Erste Anmeldung und Erstellung des Passworts
Bei der ersten Anmeldung gibt der Mitarbeiter die Personalnummer (oder Mitarbeiternummer) und den temporären Code ein, die ihm von seinem Arbeitgeber zur Verfügung gestellt wurden. Die Plattform fordert dann zur Erstellung eines persönlichen Passworts und zur Angabe einer E-Mail-Adresse auf. Diese Adresse wird für alle folgenden Anmeldungen und zur Wiederherstellung des Passworts verwendet.
Die Wahl der E-Mail-Adresse verdient Aufmerksamkeit. Es ist besser, eine persönliche E-Mail-Adresse anstelle einer beruflichen zu verwenden, da der Zugang zum Tresor auch nach dem Verlassen des Unternehmens erhalten bleibt. Ein Mitarbeiter, der sein Konto mit seiner beruflichen E-Mail-Adresse verknüpft hat und seinen Arbeitsplatz verlässt, könnte in der Lage sein, sein Passwort ohne Unterstützung nicht zurückzusetzen.
Tägliche Anmeldung
Für die üblichen Anmeldungen fasst das Verfahren drei Aktionen zusammen:
- Auf myarkevia.com über einen Browser oder die mobile App gehen
- Die persönliche E-Mail-Adresse und das bei der Aktivierung festgelegte Passwort eingeben
- Auf den persönlichen Bereich zugreifen, in dem Gehaltsabrechnungen, Verträge und Bescheinigungen archiviert sind
Die Plattform bietet keine Zwei-Faktor-Authentifizierung für Mitarbeiterkonten an, was die Anmeldung vereinfacht, aber die Frage der Sicherheit im Falle eines kompromittierten Passworts aufwirft.
Passwort vergessen und Verlust des Zugangs zu Arkevia: die realen Möglichkeiten
Die Funktion “Passwort vergessen”, die auf der Anmeldeseite verfügbar ist, sendet einen Link zur Zurücksetzung an die mit dem Konto verknüpfte E-Mail-Adresse. Dieses Verfahren funktioniert gut, solange der Mitarbeiter noch Zugriff auf dieses Postfach hat.
Das Problem wird komplizierter, wenn der Benutzer den Zugang zur mit dem Konto verknüpften E-Mail-Adresse verloren hat.
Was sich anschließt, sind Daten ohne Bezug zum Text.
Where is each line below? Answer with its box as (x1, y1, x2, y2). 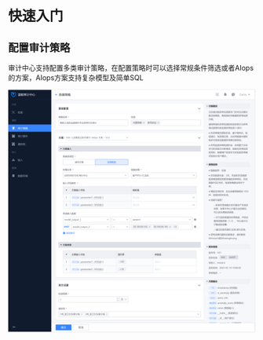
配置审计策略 (8, 41, 71, 54)
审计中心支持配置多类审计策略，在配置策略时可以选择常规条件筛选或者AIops (8, 64, 254, 72)
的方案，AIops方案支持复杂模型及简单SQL (8, 73, 144, 82)

In diesem Fall reicht die klassische Zurücksetzung nicht mehr aus. Es gibt zwei Möglichkeiten:
- Den HR-Service des Unternehmens kontaktieren, der das Aktivierungsverfahren erneut anstoßen oder neue temporäre Identifikatoren übermitteln kann
- Das Kontaktformular des Arkevia-Supports ([email protected]) nutzen, der eine Identitätsprüfung durchführt, bevor der Zugang wiederhergestellt wird
Der Arkevia-Support beschränkt sich nicht auf technische Eingriffe. Er kann auch kontaktiert werden, um die Identität wiederherzustellen oder die mit dem Konto verknüpfte E-Mail-Adresse zu ändern, was über die einfache Zurücksetzung des Passworts hinausgeht.

Zugang zu Gehaltsabrechnungen nach einem Ausscheiden: Was Arkevia tatsächlich ermöglicht
Eines der Argumente, die von Arkevia hervorgehoben werden, ist die Aufbewahrung von Dokumenten über mehrere Jahrzehnte, auch nach einem Arbeitgeberwechsel. In der Praxis bedeutet dies, dass der digitale Tresor für den Mitarbeiter zugänglich bleibt, solange sein Konto existiert, unabhängig von seiner vertraglichen Beziehung zu dem Unternehmen, das die Dokumente hinterlegt hat.
Diese Portabilität beruht darauf, dass das Konto dem Mitarbeiter gehört, nicht dem Arbeitgeber. Im Gegensatz dazu variieren die Erfahrungen vor Ort hinsichtlich der Zugänglichkeit nach dem Ausscheiden. Einige Benutzer berichten von Verzögerungen bei der Wiederherstellung ihres Kontos, wenn sie nach mehreren Jahren ohne Anmeldung ihre Identifikatoren verloren haben.
Eine oft vernachlässigte Vorsichtsmaßnahme besteht darin, ein PDF jeder Gehaltsabrechnung herunterzuladen, sobald sie im Tresor abgelegt wird. Diese doppelte Archivierung lokal gewährleistet einen sofortigen Zugang zu den Dokumenten im Falle eines vorübergehenden Ausfalls der Plattform, eines Verlusts der Identifikatoren oder einer Verzögerung bei der Antwort des Supports. Diese Gewohnheit dauert nur wenige Sekunden pro Monat und beseitigt die vollständige Abhängigkeit vom Online-Dienst.
Der Zugang zu Arkevia stellt kein größeres technisches Problem dar, aber die Variabilität der Aktivierungsverfahren je nach Unternehmen bleibt die Hauptquelle für Blockaden. Den ersten Aktivierungs-E-Mail sorgfältig aufzubewahren und von Anfang an eine persönliche Adresse zu verwenden, sind die beiden Schritte, die die Mehrheit der Verbindungsprobleme vermeiden.